| Grant number: | 00/10266-8 |
| Support Opportunities: | Genome Research Grants |
| Start date: | November 01, 2000 |
| End date: | March 31, 2008 |
| Field of knowledge: | Biological Sciences - Biochemistry - Molecular Biology |
| Principal Investigator: | Nilson Ivo Tonin Zanchin |
| Grantee: | Nilson Ivo Tonin Zanchin |
| Host Institution: | Associação Brasileira de Tecnologia de Luz Síncrotron (ABTLuS). Campinas , SP, Brazil |
| City of the host institution: | Campinas |
| Associated scholarship(s): | 01/13731-6 - Bioinformatics in the structural biology laboratory network for the study of the 3d structures of proteins project., BP.TT |
Abstract
We envisage finding the structures of proteins which: I) have potential of playing a functional role in the induction and/or sustenance of malignant phenotypes in humans; II) are functionally important in plants and bacteria. For some of these proteins, attempts will be made to determine structures that may reveal new folds; III) exhibit high potential of having its structure determined by synchrotron radiation protein crystallography or multinuclear multidimensional high-resolution nuclear magnetic resonance spectroscopy (NMR). The choice of these proteins will be mainly based on the results of the F APESP Genomics Programs such as Xylella fastidiosa, Xanthomonas citri, Sugar Cane EST and the FAPESP/LICR Human Cancer. These Programs have produced an enormous amount of information, which need to be exploited from a structural and functional point of view. The knowledge of the structures of these proteins would disclose an attractively practical output, the rational design of inhibitors of the proteins, i.e. potential anti-cancer drugs in the case of the FAPESP/LICR Human Cancer project or herbicides/pesticides in the other cases.
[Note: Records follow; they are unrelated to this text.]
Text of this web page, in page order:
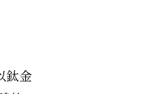
鈦金
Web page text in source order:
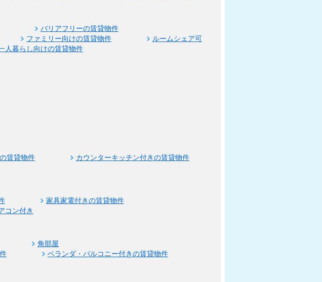
バリアフリーの賃貸物件
ファミリー向けの賃貸物件
ルームシェア可
人暮らし向けの賃貸物件
賃貸物件
カウンターキッチン付きの賃貸物件
家具家電付きの賃貸物件
コン付き
角部屋
ベランダ・バルコニー付きの賃貸物件
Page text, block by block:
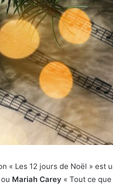
« Les 12 jours de Noël »
Mariah Carey « Tout ce
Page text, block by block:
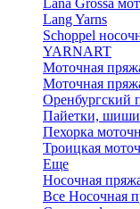
Lang Yarns
Schoppel
YARNART
Моточная
Моточная
Оренбургский
Пайетки,
Пехорка
Троицкая
Еще
Носочная
Все Носочная
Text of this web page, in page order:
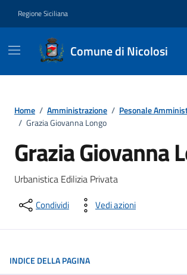
Regione Siciliana
Comune di Nicolosi
Home / Amministrazione / Pesonale
/ Grazia Giovanna Longo
Grazia Giovanna
Urbanistica Edilizia Privata
Condividi Vedi azioni
INDICE DELLA PAGINA
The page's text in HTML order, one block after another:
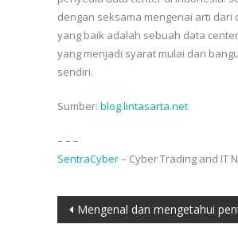
dengan seksama mengenai arti
yang baik adalah sebuah data
yang menjadi syarat mulai dari
sendiri.
Sumber: blog.lintasarta.net
– – –
SentraCyber– Cyber Trading and IT
Post
Mengenal dan mengetahui
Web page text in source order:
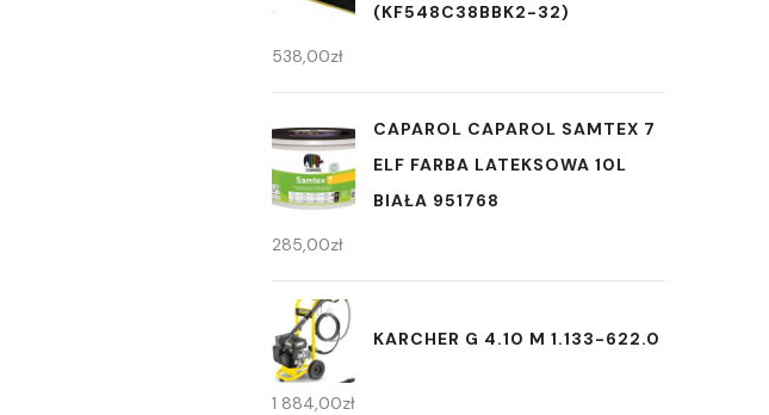
(KF548C38BBK2-32)
538,00zł
CAPAROL CAPAROL SAMTEX 7
ELF FARBA LATEKSOWA 10L
BIAŁA 951768
285,00zł
KARCHER G 4.10 M 1.133-622.0
1 884,00zł
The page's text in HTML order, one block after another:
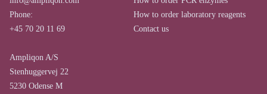
Phone:
+45 70 20 11 69
Ampliqon A/S
Stenhuggervej 22
5230 Odense M
How to order laboratory reagents
Contact us
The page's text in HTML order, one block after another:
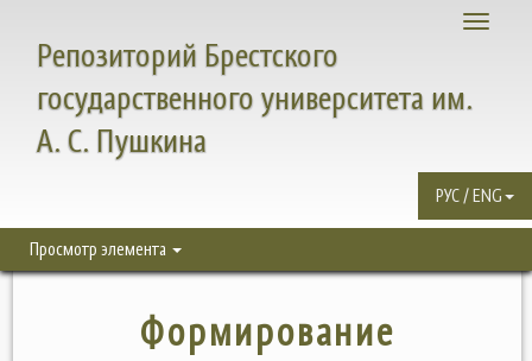
Toggle
Репозиторий Брестского
государственного университета им.
А. С. Пушкина
РУС / ENG
Просмотр элемента
Формирование
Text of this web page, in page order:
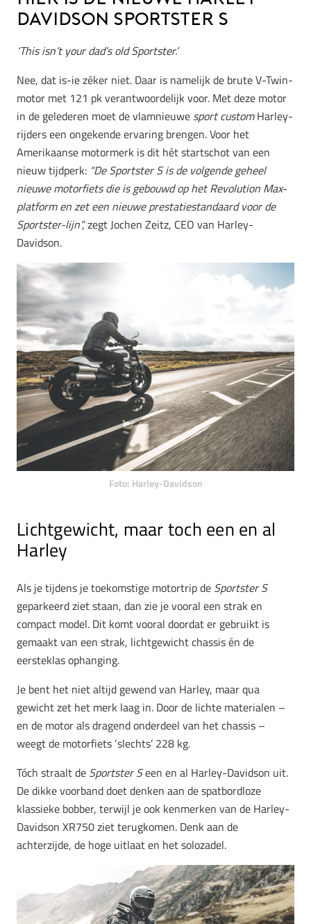
Davidson Sportster S
‘This isn’t your dad’s old Sportster.’
Nee, dat is-ie zéker niet. Daar is namelijk de brute V-Twin-
motor met 121 pk verantwoordelijk voor. Met deze motor
in de gelederen moet de vlamnieuwe sport customHarley-
rijders een ongekende ervaring brengen. Voor het
Amerikaanse motormerk is dit hét startschot van een
nieuw tijdperk: “De Sportster S is de volgende geheel
nieuwe motorfiets die is gebouwd op het Revolution Max-
platform en zet een nieuwe prestatiestandaard voor de
Sportster-lijn”,zegt Jochen Zeitz, CEO van Harley-
Davidson.
Foto: Harley-Davidson
Lichtgewicht, maar toch een en al
Harley
Als je tijdens je toekomstige motortrip de Sportster S
geparkeerd ziet staan, dan zie je vooral een strak en
compact model. Dit komt vooral doordat er gebruikt is
gemaakt van een strak, lichtgewicht chassis én de
eersteklas ophanging.
Je bent het niet altijd gewend van Harley, maar qua
gewicht zet het merk laag in. Door de lichte materialen –
en de motor als dragend onderdeel van het chassis –
weegt de motorfiets ‘slechts’ 228 kg.
Tóch straalt de Sportster Seen en al Harley-Davidson uit.
De dikke voorband doet denken aan de spatbordloze
klassieke bobber, terwijl je ook kenmerken van de Harley-
Davidson XR750 ziet terugkomen. Denk aan de
achterzijde, de hoge uitlaat en het solozadel.
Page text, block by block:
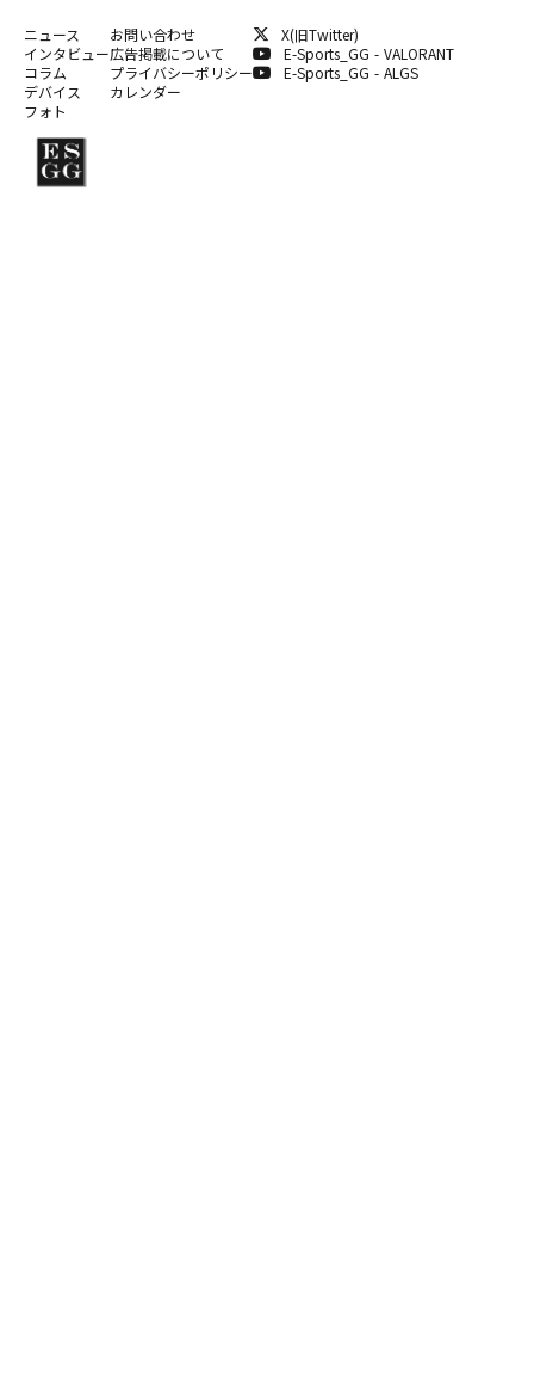
ニュース
インタビュー
コラム
デバイス
フォト
お問い合わせ
広告掲載について
プライバシーポリシー
カレンダー
X(旧Twitter)
E-Sports_GG - VALORANT
E-Sports_GG - ALGS

In parallel, we are also proposing to organize the Sao Paulo State Laboratory Network for Structural Biology, aimed at increasing the throughput of proteins to be analyzed and to expand the number of groups, in the State of Sao Paulo, involved in the area of Structural Biology. The F APESP genome programs have been important to increase significantly the number of laboratories with expertise in DNA sequencing and annotation. A further development in molecular biology involves increasing capabilities in protein structure determination, which, in turn, requires expertise in protein expression and purification. All these aspects are central to the present project. The creation of a network of laboratories is critical for the accomplishment of these goals. In addition, we hope that the laboratories that will be part of the network will be seeking to develop their interest in the study of the structural aspects of proteins. Thus, it is expected that they may work further down the project pipeline attempting either to crystallize proteins and collect diffraction data and/or to study the proteins in solution by means of NMR spectroscopy; with the final aim of solving their 3D structure(s). (AU)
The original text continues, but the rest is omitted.